Каждый имеет право попытаться заработать этот простенький на вид головной убор, но далеко не всякому под силу несколько раз подряд совершить невозможное. Недаром же на всю Галактику таких беретов насчитывается ровно двести семь, и счастливые обладатели их известны поименно.

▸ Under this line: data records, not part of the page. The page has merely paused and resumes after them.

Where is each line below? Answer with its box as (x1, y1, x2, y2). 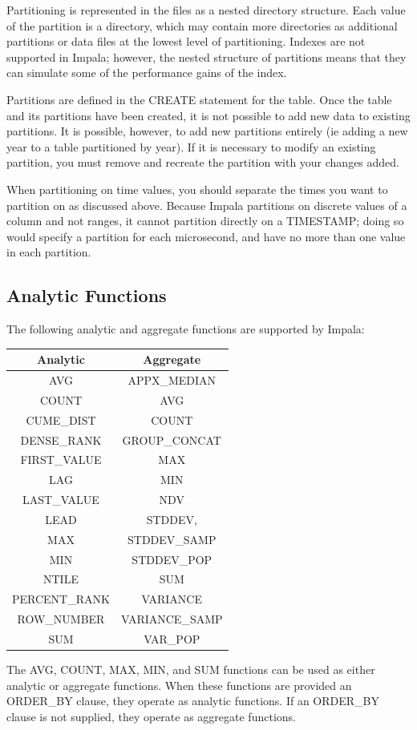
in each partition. (6, 244, 91, 260)
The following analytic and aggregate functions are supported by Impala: (6, 321, 365, 337)
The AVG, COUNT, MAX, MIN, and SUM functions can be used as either (6, 661, 375, 678)
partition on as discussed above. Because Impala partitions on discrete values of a (6, 196, 407, 213)
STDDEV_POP (132, 551, 213, 567)
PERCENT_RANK (12, 591, 110, 607)
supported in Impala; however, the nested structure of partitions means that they (6, 48, 407, 65)
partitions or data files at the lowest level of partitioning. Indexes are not (6, 33, 366, 50)
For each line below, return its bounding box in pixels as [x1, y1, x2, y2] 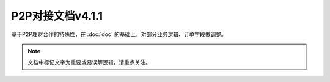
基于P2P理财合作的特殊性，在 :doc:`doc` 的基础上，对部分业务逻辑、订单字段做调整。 [11, 31, 227, 38]
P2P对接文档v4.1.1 [11, 9, 103, 23]
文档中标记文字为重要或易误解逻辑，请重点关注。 [28, 59, 151, 66]
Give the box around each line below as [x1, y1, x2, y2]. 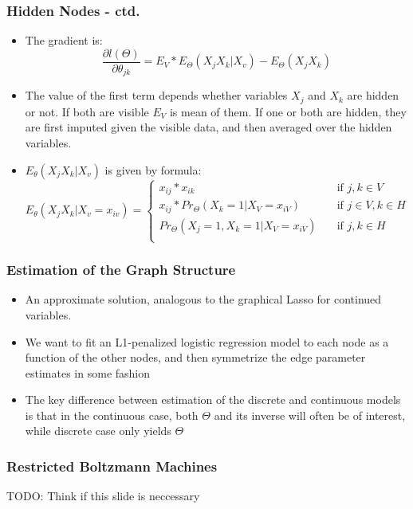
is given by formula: [104, 161, 202, 178]
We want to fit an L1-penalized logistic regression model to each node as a [25, 333, 389, 350]
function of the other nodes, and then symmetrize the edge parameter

Ни в списках «Котиков», «Аистов» и «Тюленей», ни среди «Цепешей», ни в рядах «Землероек» и «Носорогов» не числятся носители серого берета. Пятеро их в семитысячной Президентской Гвардии. Двое — в «Крокодилах», естественно, в черных, у старшего из фон Рюттеров, сумасшедшего Куно, более известного в узких кругах под детсадовским еще прозвищем Вурдалак. Один беретик, как известно, принадлежит (и, между прочим, по заслугам!) самому Папе Дэну, Его Высокопревосходительству Президенту Коршанскому, создателю, бессменному куратору и пожизненному командиру элитных подразделений. Еще один, по слухам, не так давно заработал наконец кто-то из «Компрачикосов», осуществив тем самым заветнейшее желание всего отряда. А сто девяносто восемь, извините-подвиньтесь, украшают на парадах бритые головы «невидимок» из спецгруппы «Чикатило», и это, что называется, медицински доказанный факт.

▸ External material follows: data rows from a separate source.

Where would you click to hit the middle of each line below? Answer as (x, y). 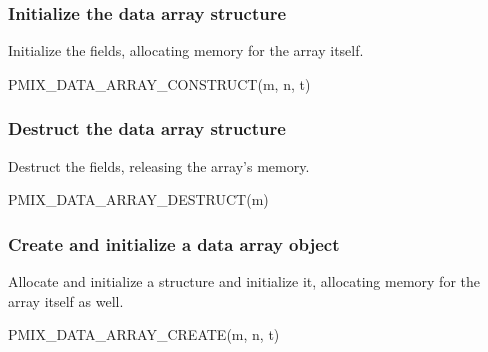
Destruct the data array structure (147, 128)
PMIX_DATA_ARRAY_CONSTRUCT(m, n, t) (159, 83)
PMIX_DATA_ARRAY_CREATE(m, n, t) (144, 334)
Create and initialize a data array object (174, 243)
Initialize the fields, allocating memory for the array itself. (186, 50)
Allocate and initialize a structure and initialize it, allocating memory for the (244, 281)
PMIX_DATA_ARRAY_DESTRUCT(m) (138, 199)
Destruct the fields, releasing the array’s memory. (159, 165)

Эжен-Виктор усмехнулся краешками губ.

Как ни жаль, с сегодняшнего дня у группы будет одним беретом меньше. Ничего, когда-нибудь он все объяснит парням, и они не осудят. К тому же он, глава планетарной Администрации, уже давно вышел из возраста, когда хочется по-щенячьи форсить. А те, чье мнение для него действительно ценно… о, сними он с себя не то что берет, но и китель, и бриджи, и даже форменные, серые со стальным отливом трусы, эти ребята все равно знают и никогда не забудут, кто таков есть подполковник действительной службы Эжен-Виктор Харитонидис!

— Отныне он ваш, господин Баканурски. Носите его с честью…

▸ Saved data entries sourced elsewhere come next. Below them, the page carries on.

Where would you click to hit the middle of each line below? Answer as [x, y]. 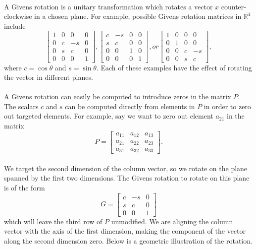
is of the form [25, 187]
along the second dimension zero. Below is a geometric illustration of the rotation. [128, 240]
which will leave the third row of [53, 221]
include [15, 26]
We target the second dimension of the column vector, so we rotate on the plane [126, 168]
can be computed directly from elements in [130, 106]
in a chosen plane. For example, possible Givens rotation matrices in [138, 16]
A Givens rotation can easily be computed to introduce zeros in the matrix [118, 96]
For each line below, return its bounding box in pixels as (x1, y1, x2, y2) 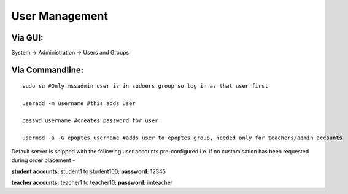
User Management (11, 9, 109, 23)
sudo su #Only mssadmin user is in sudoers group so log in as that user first (22, 83, 268, 90)
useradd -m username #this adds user (22, 100, 136, 107)
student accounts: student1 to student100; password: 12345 (11, 168, 166, 175)
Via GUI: (11, 33, 44, 43)
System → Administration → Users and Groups (11, 49, 130, 56)
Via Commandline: (11, 64, 84, 75)
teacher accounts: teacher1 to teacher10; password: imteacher (11, 179, 173, 187)
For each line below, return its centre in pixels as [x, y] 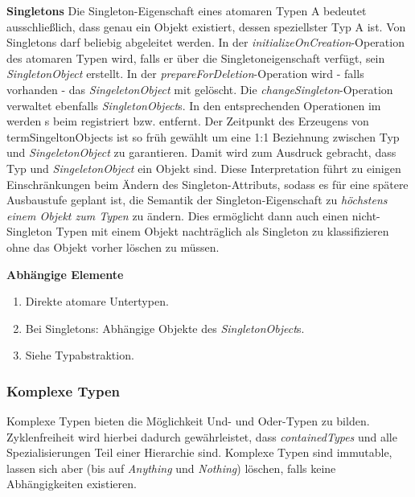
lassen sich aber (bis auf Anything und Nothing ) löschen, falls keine [171, 468]
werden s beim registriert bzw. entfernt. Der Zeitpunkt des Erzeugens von [188, 121]
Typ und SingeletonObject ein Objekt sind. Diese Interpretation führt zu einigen [204, 168]
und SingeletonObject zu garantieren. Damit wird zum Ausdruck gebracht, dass [201, 152]
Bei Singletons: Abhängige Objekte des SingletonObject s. [165, 328]
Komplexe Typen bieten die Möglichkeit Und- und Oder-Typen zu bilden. [188, 421]
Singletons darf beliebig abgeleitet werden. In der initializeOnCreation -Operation [205, 42]
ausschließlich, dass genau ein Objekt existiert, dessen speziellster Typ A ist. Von [206, 26]
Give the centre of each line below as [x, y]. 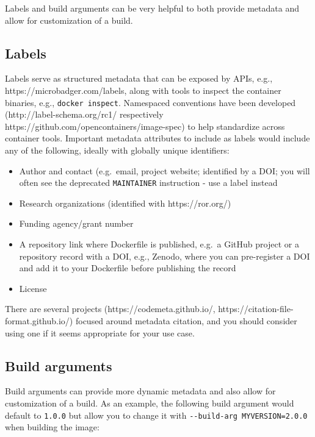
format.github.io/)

Губернатор бережно натянул берет на шишковатую профессорскую голову, но руки медлили расставаться навсегда с привычной мягкостью нежнейшего серого фетра. Они расправляли его, подминали набекрень, по последней моде, так, чтобы лоб оказался самую чуточку прикрыт…

А когда все было сделано, Эжен-Виктор, ухватив героя за неширокие плечи, прижал его к себе и троекратно расцеловал в плохо выбритые щеки.

— Все, что могу, — повторял он, и голос его срывался. — Все, что могу лично…

Кукушка, выскочив из часов, сообщила:

— Ку-ку!

Время, отведенное на аудиенцию, истекло. Нет, не подумайте худого, подполковник охотно посидел бы еще, поболтал бы с понимающим человеком о прошлом, дочесал бы язык по адресу сумасшедшего Куно и его «Крокодилов», но… к сожалению, он не мог себе этого дозволить.

Ровно на час дня был назначен арест Генерального представителя Компании на Валькирии господина Штеймана А.Э., и хотя ордер выписали по всем правилам, положение Каменного Шурика было столь высоким, что акция могла бы и сорваться, не присутствуй на ней высший руководитель планеты.

Спасибо Грише! Если бы не он, настойчивый и упрямый, губернатор, вполне возможно, не отдал бы путных распоряжений секретарю, когда тот, доставив чай, покидал кабинет…

— Прощайте, дружище! — щелкнув каблуками, чуть поклонился носителю серого берета глава Администрации.

И вышел.

Успев с удовлетворением отметить: господин Баканурски настолько ошеломлен небывало щедрой наградой, что, кажется, все еще не может оценить, что же произошло…

Дудки! Он ошибся!

Профессор Баканурски не был идиотом. То есть в общем-то, конечно, был. Но не полным. Он понял все. И, будьте уверены, понял правильно.

Его, доктора искусствоведения, тонкую и воспитанную личность, ограбили среди бела дня, прямо в управе. Ограбили подло, холодно и цинично, пользуясь неоспоримым превосходством в физической силе и социальном статусе!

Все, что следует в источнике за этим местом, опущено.